But several experts say industry-sponsored trials are failing to answer the questions doctors really need answered: Which drug works best for which patient? Are differences in drugs worth the differences in cost? How many patients are likely to recover entirely, rather than just show progress in the right direction? Head-to-head trials of similar medications may show statistical differences in how they perform, but those differences may not mean very much for doctors and patients, said Robert Rosenheck, a Yale psychiatrist.

What a clinician wants to know is whether the patient she is treating will get better on a drug, said Thomas R. Insel, director of the National Institute of Mental Health. "If they are not going to get well, what is the better approach? The public is less interested in statistical significance and more interested in clinical significance."

The difference between the two was highlighted by the recent study of antipsychotic drugs funded by the National Institute of Mental Health. Rather than focus on how some symptom or side effect waxes and wanes, the government trial focused on the big picture: How do typical schizophrenia patients fare on the drugs over the long term?

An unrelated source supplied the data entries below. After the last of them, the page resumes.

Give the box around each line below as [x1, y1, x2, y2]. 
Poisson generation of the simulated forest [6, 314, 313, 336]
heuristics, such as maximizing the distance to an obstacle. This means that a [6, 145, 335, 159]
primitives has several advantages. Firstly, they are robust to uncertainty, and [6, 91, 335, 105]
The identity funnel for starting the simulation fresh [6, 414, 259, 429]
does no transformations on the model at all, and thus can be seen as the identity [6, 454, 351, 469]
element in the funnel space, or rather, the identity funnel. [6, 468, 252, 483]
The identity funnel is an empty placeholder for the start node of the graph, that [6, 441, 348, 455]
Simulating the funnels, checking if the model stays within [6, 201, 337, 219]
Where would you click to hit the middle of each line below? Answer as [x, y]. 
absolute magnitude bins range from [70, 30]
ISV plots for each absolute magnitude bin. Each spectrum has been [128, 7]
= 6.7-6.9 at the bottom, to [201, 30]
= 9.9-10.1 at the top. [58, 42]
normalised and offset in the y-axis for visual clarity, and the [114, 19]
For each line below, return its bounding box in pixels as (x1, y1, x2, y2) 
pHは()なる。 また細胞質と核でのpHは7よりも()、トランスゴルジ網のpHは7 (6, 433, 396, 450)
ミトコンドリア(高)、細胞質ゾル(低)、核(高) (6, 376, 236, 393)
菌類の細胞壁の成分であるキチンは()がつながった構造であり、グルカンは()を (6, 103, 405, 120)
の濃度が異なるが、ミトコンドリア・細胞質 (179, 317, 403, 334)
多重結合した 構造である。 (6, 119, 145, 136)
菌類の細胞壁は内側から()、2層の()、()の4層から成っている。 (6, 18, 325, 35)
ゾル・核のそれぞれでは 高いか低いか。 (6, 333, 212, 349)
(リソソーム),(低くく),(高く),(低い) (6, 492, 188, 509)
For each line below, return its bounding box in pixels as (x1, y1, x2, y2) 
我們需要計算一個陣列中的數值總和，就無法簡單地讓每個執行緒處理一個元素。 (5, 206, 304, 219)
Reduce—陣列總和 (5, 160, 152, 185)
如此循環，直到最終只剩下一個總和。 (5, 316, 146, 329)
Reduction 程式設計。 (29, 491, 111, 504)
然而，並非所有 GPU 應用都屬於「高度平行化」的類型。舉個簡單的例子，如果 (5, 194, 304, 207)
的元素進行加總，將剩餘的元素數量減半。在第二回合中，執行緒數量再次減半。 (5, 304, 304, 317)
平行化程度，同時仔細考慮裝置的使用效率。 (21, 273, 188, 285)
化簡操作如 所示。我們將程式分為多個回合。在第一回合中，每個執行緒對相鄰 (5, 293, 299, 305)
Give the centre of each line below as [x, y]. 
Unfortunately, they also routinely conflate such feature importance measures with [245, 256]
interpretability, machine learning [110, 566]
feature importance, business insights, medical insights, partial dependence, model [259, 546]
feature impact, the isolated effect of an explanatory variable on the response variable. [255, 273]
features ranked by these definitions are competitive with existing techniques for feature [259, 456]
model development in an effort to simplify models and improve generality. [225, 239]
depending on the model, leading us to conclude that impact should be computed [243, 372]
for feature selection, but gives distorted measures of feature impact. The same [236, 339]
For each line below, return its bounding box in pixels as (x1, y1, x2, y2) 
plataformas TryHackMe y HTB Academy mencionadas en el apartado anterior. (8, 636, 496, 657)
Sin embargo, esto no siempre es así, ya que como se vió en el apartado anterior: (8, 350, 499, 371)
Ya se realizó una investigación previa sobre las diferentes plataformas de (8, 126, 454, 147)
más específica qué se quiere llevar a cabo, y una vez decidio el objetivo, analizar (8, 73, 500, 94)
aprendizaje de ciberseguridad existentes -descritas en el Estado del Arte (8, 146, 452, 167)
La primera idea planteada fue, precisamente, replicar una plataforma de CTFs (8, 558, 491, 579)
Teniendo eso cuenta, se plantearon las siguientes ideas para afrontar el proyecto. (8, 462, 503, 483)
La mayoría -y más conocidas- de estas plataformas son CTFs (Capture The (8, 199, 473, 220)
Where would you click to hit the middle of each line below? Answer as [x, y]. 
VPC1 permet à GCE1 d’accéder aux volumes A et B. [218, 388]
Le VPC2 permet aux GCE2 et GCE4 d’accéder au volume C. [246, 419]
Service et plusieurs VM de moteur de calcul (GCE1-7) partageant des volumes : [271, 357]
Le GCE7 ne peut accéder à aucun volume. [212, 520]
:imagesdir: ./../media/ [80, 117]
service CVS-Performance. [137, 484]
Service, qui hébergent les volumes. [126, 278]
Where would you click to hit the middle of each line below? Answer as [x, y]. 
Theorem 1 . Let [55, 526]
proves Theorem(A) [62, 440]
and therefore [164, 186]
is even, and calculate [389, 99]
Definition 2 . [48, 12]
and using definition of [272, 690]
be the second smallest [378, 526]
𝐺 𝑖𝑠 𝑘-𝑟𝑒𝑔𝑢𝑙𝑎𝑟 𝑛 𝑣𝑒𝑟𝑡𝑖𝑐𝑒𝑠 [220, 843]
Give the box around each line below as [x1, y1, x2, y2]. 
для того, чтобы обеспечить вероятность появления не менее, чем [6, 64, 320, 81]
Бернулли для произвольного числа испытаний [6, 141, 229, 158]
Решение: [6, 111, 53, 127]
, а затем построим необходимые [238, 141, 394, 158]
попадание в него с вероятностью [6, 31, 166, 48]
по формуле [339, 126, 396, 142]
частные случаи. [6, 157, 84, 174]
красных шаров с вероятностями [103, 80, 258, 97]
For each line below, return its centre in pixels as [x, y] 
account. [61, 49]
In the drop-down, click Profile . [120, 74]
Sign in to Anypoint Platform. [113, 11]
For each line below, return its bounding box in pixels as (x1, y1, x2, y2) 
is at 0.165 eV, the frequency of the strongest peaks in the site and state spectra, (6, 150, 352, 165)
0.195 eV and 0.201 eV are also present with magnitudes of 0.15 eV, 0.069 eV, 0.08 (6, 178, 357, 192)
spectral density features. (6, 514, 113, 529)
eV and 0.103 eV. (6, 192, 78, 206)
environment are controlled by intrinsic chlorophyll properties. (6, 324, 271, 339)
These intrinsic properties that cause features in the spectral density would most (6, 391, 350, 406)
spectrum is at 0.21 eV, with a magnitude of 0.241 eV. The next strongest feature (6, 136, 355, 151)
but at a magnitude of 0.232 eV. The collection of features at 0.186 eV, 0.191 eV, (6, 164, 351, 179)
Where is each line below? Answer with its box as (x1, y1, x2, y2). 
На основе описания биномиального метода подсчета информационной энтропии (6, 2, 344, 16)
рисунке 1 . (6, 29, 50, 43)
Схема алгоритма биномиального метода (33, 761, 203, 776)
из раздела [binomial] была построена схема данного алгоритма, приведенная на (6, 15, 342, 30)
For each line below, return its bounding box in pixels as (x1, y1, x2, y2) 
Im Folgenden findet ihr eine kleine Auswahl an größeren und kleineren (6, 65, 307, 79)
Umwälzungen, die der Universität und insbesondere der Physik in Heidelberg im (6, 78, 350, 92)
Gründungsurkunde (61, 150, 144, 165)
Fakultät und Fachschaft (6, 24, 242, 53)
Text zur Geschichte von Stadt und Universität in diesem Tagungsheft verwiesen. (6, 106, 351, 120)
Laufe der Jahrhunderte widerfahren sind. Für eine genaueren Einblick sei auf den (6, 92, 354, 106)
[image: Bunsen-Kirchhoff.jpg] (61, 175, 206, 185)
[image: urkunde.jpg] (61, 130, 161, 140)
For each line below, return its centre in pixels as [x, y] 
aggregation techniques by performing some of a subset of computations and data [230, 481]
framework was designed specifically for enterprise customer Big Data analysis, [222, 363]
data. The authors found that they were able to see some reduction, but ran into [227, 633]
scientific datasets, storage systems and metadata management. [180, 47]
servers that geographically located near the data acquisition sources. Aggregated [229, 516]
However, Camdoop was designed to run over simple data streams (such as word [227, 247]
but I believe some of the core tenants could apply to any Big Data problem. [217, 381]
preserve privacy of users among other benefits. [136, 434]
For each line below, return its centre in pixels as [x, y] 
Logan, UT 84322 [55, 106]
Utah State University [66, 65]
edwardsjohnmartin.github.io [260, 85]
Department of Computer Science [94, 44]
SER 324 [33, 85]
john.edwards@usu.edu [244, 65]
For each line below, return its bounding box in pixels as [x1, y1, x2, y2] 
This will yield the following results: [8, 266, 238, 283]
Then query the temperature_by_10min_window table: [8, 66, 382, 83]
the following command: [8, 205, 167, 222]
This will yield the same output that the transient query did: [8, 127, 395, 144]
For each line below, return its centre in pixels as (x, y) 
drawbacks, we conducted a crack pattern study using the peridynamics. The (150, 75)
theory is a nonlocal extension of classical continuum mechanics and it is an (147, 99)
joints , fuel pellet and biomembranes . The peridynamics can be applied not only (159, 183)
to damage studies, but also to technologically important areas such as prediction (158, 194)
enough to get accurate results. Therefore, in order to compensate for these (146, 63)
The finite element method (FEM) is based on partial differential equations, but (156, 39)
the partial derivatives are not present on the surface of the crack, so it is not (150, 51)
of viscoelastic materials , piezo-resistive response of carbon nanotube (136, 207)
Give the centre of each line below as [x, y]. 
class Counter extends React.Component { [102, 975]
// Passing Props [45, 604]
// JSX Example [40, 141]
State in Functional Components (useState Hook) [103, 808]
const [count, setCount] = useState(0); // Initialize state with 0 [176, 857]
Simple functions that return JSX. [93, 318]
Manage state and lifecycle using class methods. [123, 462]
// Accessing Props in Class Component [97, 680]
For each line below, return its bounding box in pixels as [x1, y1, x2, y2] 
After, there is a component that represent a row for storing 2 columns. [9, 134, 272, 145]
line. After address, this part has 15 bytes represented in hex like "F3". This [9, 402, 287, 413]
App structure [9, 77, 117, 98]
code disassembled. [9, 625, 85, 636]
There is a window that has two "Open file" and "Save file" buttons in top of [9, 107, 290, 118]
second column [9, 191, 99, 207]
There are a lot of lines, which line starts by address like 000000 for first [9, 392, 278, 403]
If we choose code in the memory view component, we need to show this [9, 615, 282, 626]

The results were sobering: Regardless of the drug, three-quarters of all patients stopped taking it, either because it did not make them better or had intolerable side effects. The discontinuation rates remained high when they were switched to a new drug, but patients stayed on clozapine about 11 months, compared with only three months for Seroquel, Risperdal or Zyprexa, which are far more heavily marketed -- and dominate sales.

"Clozapine is better by far than the other antipsychotics," said Carol Tamminga, a psychiatry professor at the University of Texas Southwestern Medical Center at Dallas, who wrote an editorial in the American Journal of Psychiatry about the trial. "The question is: Why do doctors not use it?"

The drug requires more careful monitoring to prevent potentially fatal bone-marrow toxicity, she said, but a national monitoring program ensures it is used properly. Tamminga agreed that marketing may play a role in why the drug is not used more often.

"Clozapine is less marketed," she said. "It is off patent. Even when it was on patent, it has never been as actively marketed as the other drugs."

The government study also provided the big picture missing from company-sponsored trials, said Jeffrey Lieberman, a Columbia University psychiatrist who led the first phase of the study: "The drugs work, but only so well. They are not meeting expectations."

By focusing on the horse race -- which drug is marginally better -- industry studies obscure the reality that better drugs are needed overall, agreed Rennie, who is a professor of medicine at the University of California at San Francisco.

"Finding the 100th similar antipsychotic drug is not where the research should be," he said. "It should be to develop new drugs, not 'me, too' drugs."

Rennie said that government agencies such as the Centers for Medicaid and Medicare Services and the Department of Veterans Affairs that disburse billions of dollars for treatment should rely on publicly funded studies.

"There are lots of questions that drug companies are not going to be primarily interested in," agreed Robert Temple, a senior official at the Food and Drug Administration. He has long been a personal advocate of what he calls a "national problems laboratory."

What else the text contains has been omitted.